After skimming 19 million euros from a European Union project to provide food to hungry Romanians, alleged members of an organized crime group splashed out on a luxury hotel, an expensive meal, and a designer handbag.
Reporters from OCCRP’s network first revealed the theft in 2015, the same day that Romanian anti-corruption officers raided the Agency for Payments and Intervention in Agriculture (APIA), which was responsible for overseeing the EU program.
Four suspects — two of whom prosecutors say were part of a criminal gang the police have dubbed “the Universals” — are now on trial, charged with fraud. The case is ongoing, and the destination of the stolen cash has yet to be made public.
But reporters from two OCCRP member centers –– RISE Romania and Bivol in Bulgaria –– managed to follow the trail of some of the missing funds. While prosecutors have said a total of 26 million euros went missing, reporters zeroed in on 19 million euros that was stolen through one particular contract.

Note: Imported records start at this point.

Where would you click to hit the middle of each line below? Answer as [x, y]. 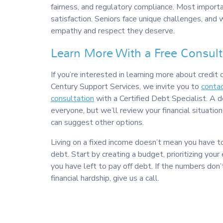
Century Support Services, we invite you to [126, 87]
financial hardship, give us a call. [105, 178]
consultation [72, 99]
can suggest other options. [97, 123]
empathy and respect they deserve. [113, 31]
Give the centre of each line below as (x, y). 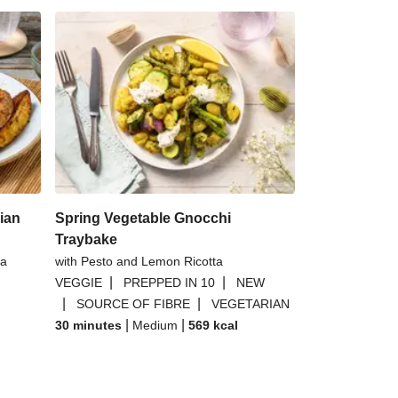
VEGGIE (79, 283)
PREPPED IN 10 (169, 283)
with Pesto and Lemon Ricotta (139, 261)
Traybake (86, 239)
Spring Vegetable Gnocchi (143, 218)
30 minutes (88, 325)
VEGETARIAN (251, 304)
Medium (155, 325)
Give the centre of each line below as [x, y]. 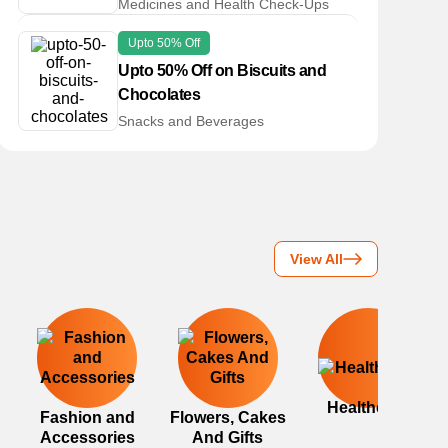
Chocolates [159, 94]
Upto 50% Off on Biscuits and [222, 70]
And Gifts [228, 437]
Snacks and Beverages [191, 121]
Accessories [87, 437]
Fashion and [87, 417]
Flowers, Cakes [227, 417]
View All [316, 259]
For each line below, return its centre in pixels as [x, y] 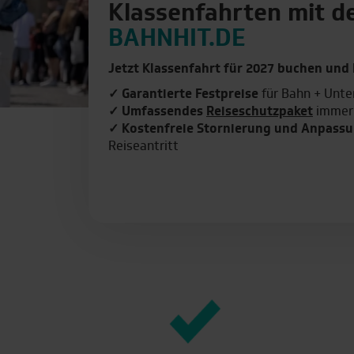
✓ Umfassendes [157, 112]
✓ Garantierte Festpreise [183, 94]
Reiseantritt [143, 147]
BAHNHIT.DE [177, 40]
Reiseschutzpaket [259, 112]

The money was stolen from an EU program that provides basic foodstuffs, such as flour and oil, to the bloc’s poorest citizens. In 2012, APIA chose a company called Viem Corporation Eood as a major contractor on the aid project, which fed some 2.5 million low-income Romanians until it ended in 2020.
Unbeknownst to the EU, Viem was controlled by two alleged organized crime figures from Bulgaria. Leaked bank records show that in a single day in October 2012, Viem stole 19 million euros intended for the food aid program. The cash was then funnelled through a network of offshore companies that moved funds from Cyprus, around the world, and back to Europe.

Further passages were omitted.